Antes, Spector invitó a la banda a su mansión. “Había muchas señales de alerta”, escribió Marky. “No entrar. No tocar la puerta. Cuidado, perros de ataque. Las señales se veían hechas por algún amateur, lo que las hacia más imponentes”. Spector traía pistolas consigo todo el tiempo, una debajo de cada brazo y siempre tenía seguridad a su lado. Hizo que la banda se quedara toda la noche viendo el thriller psicológico de nombre Magic –cinta protagonizada por Anthony Hopkins. Dee Dee aseguró que esa noche el productor sacó una pistola cuando se intentó ir. “Tenía técnicas rápidas, como para disparar y matar”, recordó Dee Dee.

Un dia, Spector llevó a Johnny al extremo. El productor demandó que el guitarrista tocara el acorde inicial de “Rock & Roll High School” una y otra vez. El ingeniero volvía a tocar y Spector pisoteaba alrededor del estudio gritando: “Shit, piss, fuck! Shit, piss, fuck!”, para después demandarle a Johnny que lo tocara de nuevo. Esto siguió por una hora o más, hasta que Johnny se cansó.
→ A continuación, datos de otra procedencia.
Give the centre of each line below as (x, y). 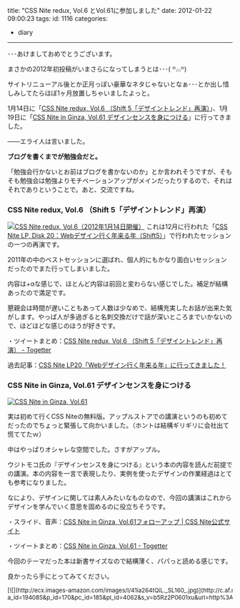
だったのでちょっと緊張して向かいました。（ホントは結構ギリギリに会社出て (119, 425)
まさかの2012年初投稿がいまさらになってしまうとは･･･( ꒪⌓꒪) (97, 69)
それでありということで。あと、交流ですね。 (72, 189)
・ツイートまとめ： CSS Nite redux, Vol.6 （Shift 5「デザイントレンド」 (112, 341)
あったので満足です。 (39, 293)
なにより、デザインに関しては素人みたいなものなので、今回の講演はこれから (120, 497)
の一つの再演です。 (35, 244)
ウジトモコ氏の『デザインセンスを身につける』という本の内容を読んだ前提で (120, 464)
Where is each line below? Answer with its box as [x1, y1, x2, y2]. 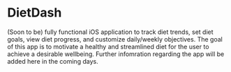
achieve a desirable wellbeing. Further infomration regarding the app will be [7, 50, 225, 58]
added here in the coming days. [7, 57, 99, 65]
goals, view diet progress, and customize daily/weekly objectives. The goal [7, 35, 223, 43]
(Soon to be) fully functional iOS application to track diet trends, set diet [7, 28, 214, 36]
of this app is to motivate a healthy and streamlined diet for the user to [7, 42, 209, 51]
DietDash [7, 5, 62, 21]
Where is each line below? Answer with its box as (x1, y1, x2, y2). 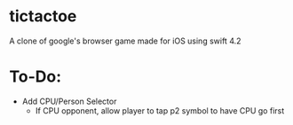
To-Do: (9, 66, 62, 87)
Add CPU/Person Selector (21, 96, 117, 106)
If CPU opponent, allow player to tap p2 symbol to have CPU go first (35, 105, 285, 116)
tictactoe (9, 6, 77, 27)
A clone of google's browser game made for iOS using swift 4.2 (9, 35, 242, 46)
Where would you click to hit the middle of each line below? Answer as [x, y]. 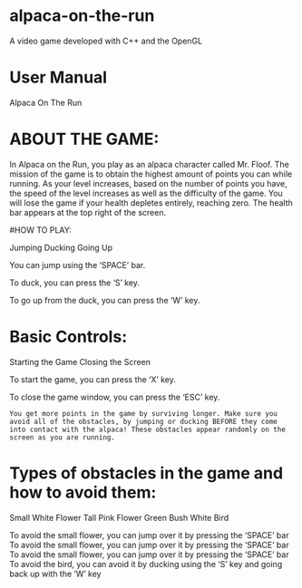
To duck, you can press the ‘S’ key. [75, 283]
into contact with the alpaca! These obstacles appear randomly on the [147, 429]
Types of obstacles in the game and [146, 473]
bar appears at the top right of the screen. [88, 212]
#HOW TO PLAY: [41, 230]
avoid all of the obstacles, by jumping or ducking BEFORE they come [144, 421]
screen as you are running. [63, 437]
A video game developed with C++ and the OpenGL [106, 41]
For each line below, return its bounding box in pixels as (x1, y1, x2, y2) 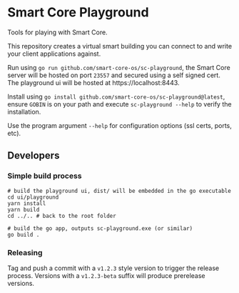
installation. (7, 107, 41, 116)
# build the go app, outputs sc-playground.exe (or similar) (7, 224, 193, 232)
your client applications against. (7, 49, 101, 58)
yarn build (7, 206, 40, 213)
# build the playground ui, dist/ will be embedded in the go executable (7, 187, 232, 194)
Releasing (7, 247, 43, 257)
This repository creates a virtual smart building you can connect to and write (7, 41, 233, 50)
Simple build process (7, 171, 82, 181)
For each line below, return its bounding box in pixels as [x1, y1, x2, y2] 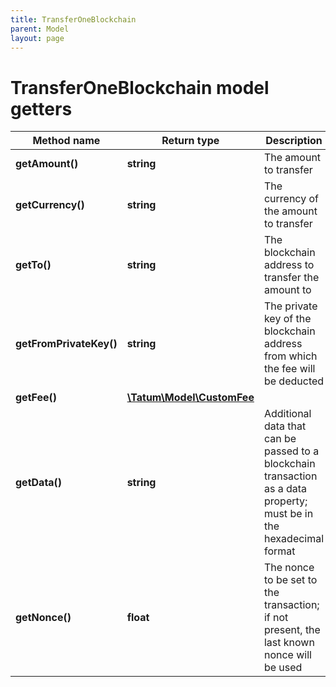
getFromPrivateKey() [15, 337, 118, 351]
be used [263, 661, 303, 675]
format [263, 544, 296, 558]
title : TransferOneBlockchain [10, 14, 137, 25]
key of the [263, 312, 312, 326]
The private [263, 299, 318, 313]
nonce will [263, 648, 312, 662]
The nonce [263, 561, 315, 575]
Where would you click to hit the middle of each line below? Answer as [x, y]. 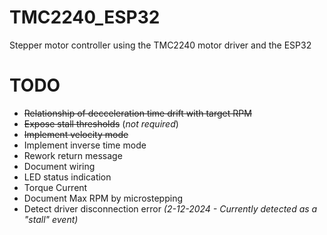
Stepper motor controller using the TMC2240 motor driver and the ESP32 [160, 45]
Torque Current [55, 187]
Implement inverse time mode [85, 145]
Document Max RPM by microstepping [103, 198]
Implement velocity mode [76, 134]
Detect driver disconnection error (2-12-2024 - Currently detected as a [170, 208]
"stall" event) [51, 219]
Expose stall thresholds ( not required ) [101, 123]
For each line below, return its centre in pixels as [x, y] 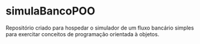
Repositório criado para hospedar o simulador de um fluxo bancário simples [100, 28]
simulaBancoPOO [51, 11]
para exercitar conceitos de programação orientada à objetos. [83, 34]
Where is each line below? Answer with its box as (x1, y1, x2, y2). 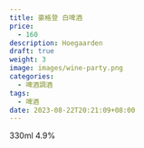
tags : (9, 88, 30, 97)
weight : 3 (9, 55, 47, 64)
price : (9, 22, 34, 31)
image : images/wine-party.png (9, 64, 124, 73)
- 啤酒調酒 (17, 80, 53, 89)
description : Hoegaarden (9, 38, 103, 48)
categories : (9, 72, 54, 81)
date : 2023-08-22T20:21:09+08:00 (9, 106, 136, 115)
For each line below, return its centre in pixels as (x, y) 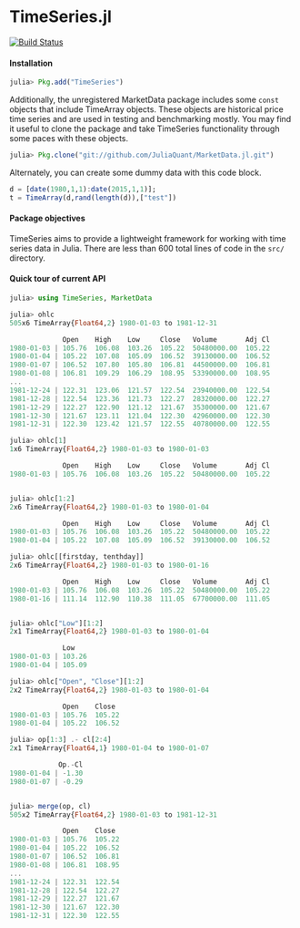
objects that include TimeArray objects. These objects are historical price (146, 109)
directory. (27, 258)
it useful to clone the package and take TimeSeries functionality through (145, 129)
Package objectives (48, 218)
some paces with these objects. (69, 139)
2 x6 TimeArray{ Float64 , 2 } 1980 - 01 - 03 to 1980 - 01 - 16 (109, 566)
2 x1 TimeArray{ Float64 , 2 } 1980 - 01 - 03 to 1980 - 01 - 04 (109, 632)
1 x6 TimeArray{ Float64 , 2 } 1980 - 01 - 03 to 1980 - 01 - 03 (109, 449)
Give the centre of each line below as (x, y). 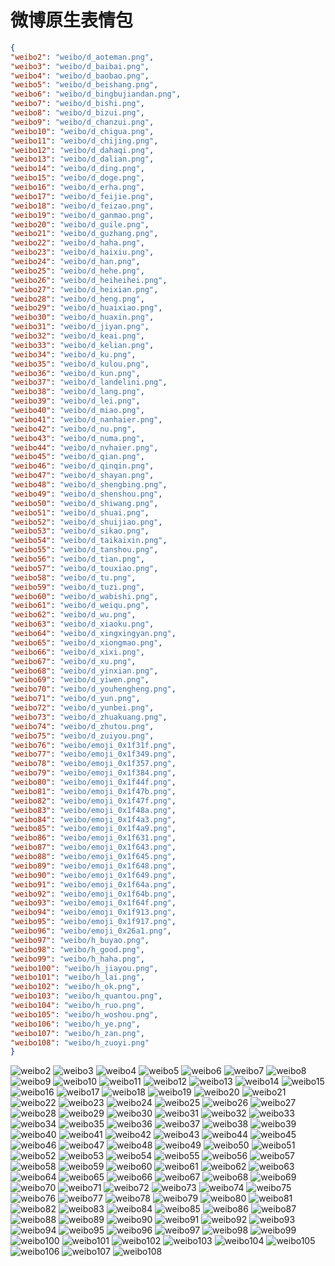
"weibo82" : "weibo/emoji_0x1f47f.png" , (93, 801)
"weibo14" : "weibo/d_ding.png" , (77, 169)
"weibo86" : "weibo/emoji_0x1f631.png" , (93, 838)
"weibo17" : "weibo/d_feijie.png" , (82, 196)
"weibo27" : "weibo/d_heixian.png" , (84, 289)
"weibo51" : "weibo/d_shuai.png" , (80, 512)
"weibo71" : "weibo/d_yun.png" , (75, 699)
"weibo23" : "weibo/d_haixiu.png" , (82, 252)
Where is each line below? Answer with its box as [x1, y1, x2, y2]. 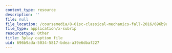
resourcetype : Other [5, 31, 50, 36]
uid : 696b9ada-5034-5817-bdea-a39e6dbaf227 [5, 40, 100, 45]
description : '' [5, 12, 40, 17]
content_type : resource [5, 7, 56, 13]
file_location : [5, 21, 38, 27]
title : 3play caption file [5, 36, 63, 41]
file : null [5, 17, 29, 22]
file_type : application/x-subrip [5, 26, 77, 31]
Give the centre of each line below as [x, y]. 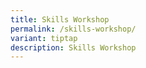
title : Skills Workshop [60, 19]
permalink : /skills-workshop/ [73, 29]
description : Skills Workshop [73, 47]
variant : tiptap [44, 38]
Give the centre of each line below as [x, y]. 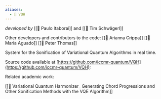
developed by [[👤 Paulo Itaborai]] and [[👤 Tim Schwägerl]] [64, 28]
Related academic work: [30, 76]
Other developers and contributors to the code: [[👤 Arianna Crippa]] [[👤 [78, 38]
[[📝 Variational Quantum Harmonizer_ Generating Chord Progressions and [80, 86]
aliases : [14, 10]
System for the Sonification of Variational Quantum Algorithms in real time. [81, 52]
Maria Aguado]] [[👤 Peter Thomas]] [41, 43]
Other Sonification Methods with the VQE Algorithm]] [59, 91]
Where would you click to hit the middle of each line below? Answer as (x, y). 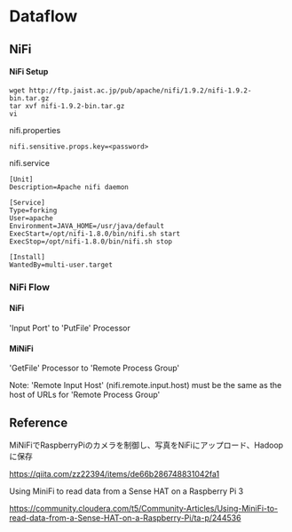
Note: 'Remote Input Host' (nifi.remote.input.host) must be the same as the (146, 385)
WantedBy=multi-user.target (61, 265)
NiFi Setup (29, 72)
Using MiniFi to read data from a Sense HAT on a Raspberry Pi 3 (126, 491)
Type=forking (33, 210)
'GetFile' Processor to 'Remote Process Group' (95, 368)
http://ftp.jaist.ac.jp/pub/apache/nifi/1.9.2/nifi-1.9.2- (140, 91)
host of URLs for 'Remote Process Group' (85, 395)
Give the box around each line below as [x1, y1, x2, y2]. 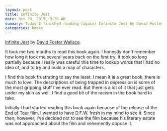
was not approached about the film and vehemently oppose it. [5, 121, 133, 127]
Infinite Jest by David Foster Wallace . [5, 39, 81, 45]
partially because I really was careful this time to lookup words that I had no [5, 59, 160, 65]
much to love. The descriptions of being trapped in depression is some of [5, 80, 156, 86]
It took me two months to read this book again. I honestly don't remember [5, 49, 156, 55]
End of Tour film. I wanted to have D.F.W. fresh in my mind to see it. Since [5, 110, 156, 116]
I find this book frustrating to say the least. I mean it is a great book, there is [5, 74, 161, 80]
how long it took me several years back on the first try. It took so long [5, 54, 147, 60]
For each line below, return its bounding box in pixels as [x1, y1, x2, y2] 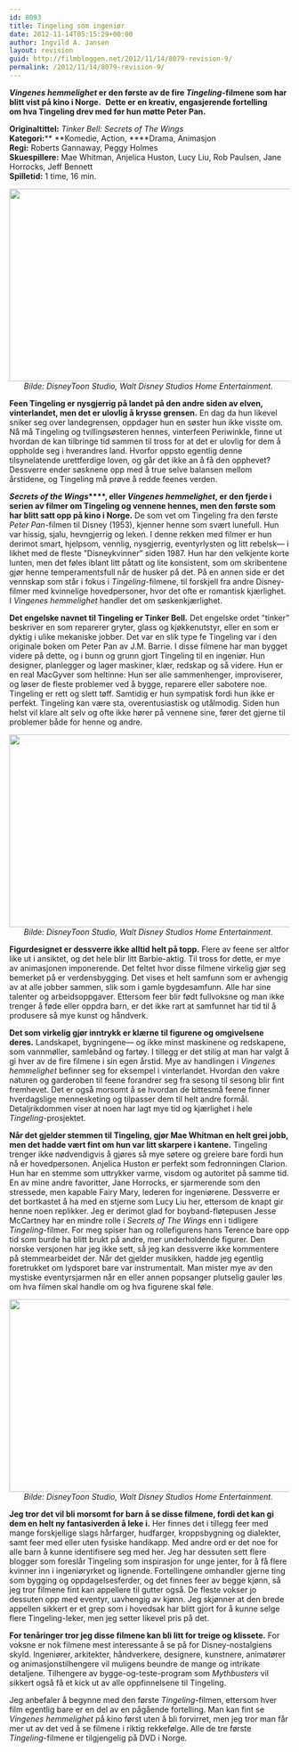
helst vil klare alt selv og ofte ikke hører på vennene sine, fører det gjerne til [9, 707, 287, 717]
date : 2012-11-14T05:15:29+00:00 [9, 29, 133, 38]
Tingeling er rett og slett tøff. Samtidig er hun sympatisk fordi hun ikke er [9, 688, 276, 699]
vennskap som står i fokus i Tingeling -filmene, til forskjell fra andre [9, 576, 255, 586]
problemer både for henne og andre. [9, 716, 143, 727]
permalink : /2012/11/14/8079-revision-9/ [9, 63, 166, 72]
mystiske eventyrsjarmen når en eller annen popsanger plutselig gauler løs [9, 1272, 283, 1282]
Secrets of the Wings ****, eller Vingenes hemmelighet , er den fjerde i [9, 491, 272, 502]

Finalmente puso su guitarra en el suelo y anunció que se iba. Spector le dijo que no se iba a ningún lado, a lo que Johnny respondió: “¿Qué vas a hacer, Phil, dispararme?”. Los integrantes tuvieron una junta con Spector en la que le dijeron que no podrían trabajar más con él si seguía demostrando ese temperamento. “A nadie le gustaba nada de eso”, dijo Joey. “Todos estábamos molestos con su comportamiento, su drama y su inestabilidad mental”.

Spector había alardeado con la banda que Century, que había costado 200 mil dólares, iba a ser su mejor álbum hasta el momento. En lugar de eso, fue el álbum que rompió el momento de The Ramones y les costó su estética. Arreglos superficiales prevalecían donde antes habían reinado tormentas. Century fue el álbum que más alto estuvo en las listas, escalando al número 44 de la lista Billboard 200, pero Johnny se arrepentía de haberlo hecho. Casi al final de su vida, le dijo a Ed Stasium que quería hacer un remix del álbum y quitarle lo Spector. “Ese fue su último deseo”, dijo Stasium, “quitarle las cosas de Phil y hacerlo un disco de The Ramones”.

Décadas después, Spector fue condenado por asesinato de segundo grado por el tiroteo de Lana Clarkson en 2003, y se encuentra sirviendo una condena de 19 años de prisión en California. En Commando, Johnny escribió: “Después de dispararle a esa chica, yo pensé: ‘Estoy sorprendido de que no le haya disparado a alguien cada año’”.

Cuando The Ramones visitó Los Ángeles para grabar End of the Century, Joey iba acompañado de su novia, Linda Danielle. De acuerdo con su hermano Mickey Leigh, Joey probablemente conoció a Linda en CBGB o en Max’s Kansas City en la época cumbre de Ramones en 1977, y se convirtieron en pareja cuando estaban filmando Rock & Roll High School en Los Ángeles. A Joey le gustaba más que cualquier otra mujer que había conocido. Después de que la filmación concluyó, Linda abordó la camioneta de Ramones para acompañar a Joey en la gira.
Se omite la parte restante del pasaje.